Quote:
Originally posted by Charter
If these encodings do use the characters bewteen ~ and _ then you might try the following.
PHP Code:
$phpdig_words_chars['EUC-JP'] = '[:alnum:]€‚ƒ„…*‡ˆ‰*‹ŒŽ‘’“”•–—˜™š›œžŸ_¡¢£¤¥¦§¨©ª«¬_®¯°±²³´µ¶·¸¹º»¼½¾¿ÀÁÂÃÄÅÆÇÈÉÊËÌÍÎÏÐÑÒÓÔÕÖרÙÚÛÜÝÞß*áâãäåæçèéêëì*îïðñòóôõö÷øùúûüý';
$phpdig_words_chars['Shift_JIS'] = '[:alnum:]€‚ƒ„…*‡ˆ‰*‹ŒŽ‘’“”•–—˜™š›œžŸ_¡¢£¤¥¦§¨©ª«¬_®¯°±²³´µ¶·¸¹º»¼½¾¿ÀÁÂÃÄÅÆÇÈÉÊËÌÍÎÏÐÑÒÓÔÕÖרÙÚÛÜÝÞß*áâãäåæçèéêëì*îïðñòóôõö÷øùúû';
|
Thank you Charter!
These encodings actually use characters from ~ to _.

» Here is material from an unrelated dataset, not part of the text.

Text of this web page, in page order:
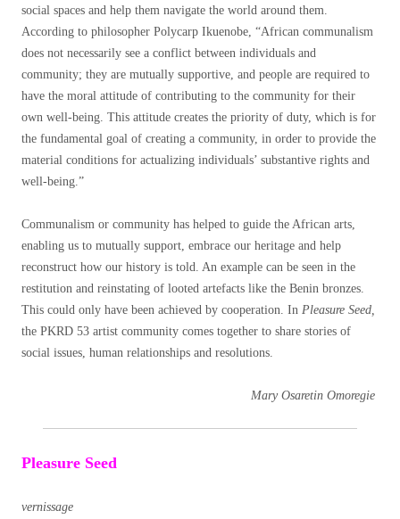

This is how I built these strings:
EUC-JP uses character from ASCII 64 to 254 except 127 and 142.
Shift_JIS uses character from ASCII 64 to 252 except 127.
These characters are either in first or second position in multibyte characters.
What do you mean by "bad character"?
BTW, I found the full version of Jcode (the previous one was a Light Edition) at
http://www.spencernetwork.org/jcode/.
It has support for UTF-8, but I haven't been able to make it work. Each characters are replaced by ? in the source. I think it must come from an incompatibility in the server. That doesn't work locally neither (on an apache emulator)
Apparently, all what I need to do to index multi-byte words is to change phpdigEpureText for the Japanese encodings to replace the separators by a space and to convert the text to the good encoding.
I haven't tried to implement it in phpdig though, but phpdigEpureText was why no word was indexed in the Japanese pages. I tested this function alone and it returned less than 2 letter words for a Japanese input.